> _What to work on_
Please write out the complete listing that follows, exactly as it reads.

>>>

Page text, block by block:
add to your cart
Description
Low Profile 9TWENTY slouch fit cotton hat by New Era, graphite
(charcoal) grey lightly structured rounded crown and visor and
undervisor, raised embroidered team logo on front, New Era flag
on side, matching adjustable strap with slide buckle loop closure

<<<

> _Solution_
Page text, block by block:
add to your cart
Description
Low Profile 9TWENTY slouch fit cotton hat by New Era, graphite
(charcoal) grey lightly structured rounded crown and visor and
undervisor, raised embroidered team logo on front, New Era flag
on side, matching adjustable strap with slide buckle loop closure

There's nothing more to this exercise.